THE TASK
Tally every line below where "analyse" appears, then report the total alone.

DATA SHOWN
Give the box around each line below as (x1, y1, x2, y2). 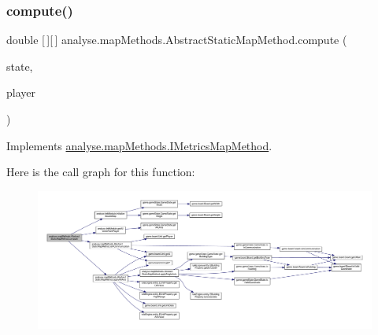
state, (6, 57, 33, 74)
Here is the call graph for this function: (6, 164, 195, 180)
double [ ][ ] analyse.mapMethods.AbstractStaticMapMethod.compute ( (6, 31, 347, 48)
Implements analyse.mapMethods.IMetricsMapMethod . (6, 137, 272, 153)
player (6, 84, 35, 101)
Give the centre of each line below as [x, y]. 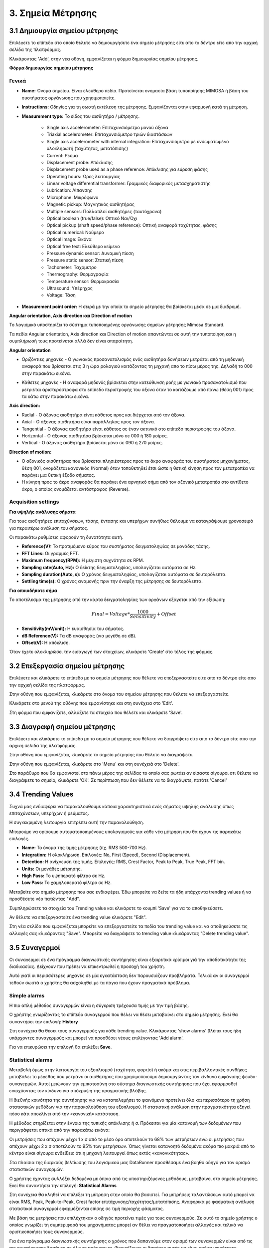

ANSWER BELOW
2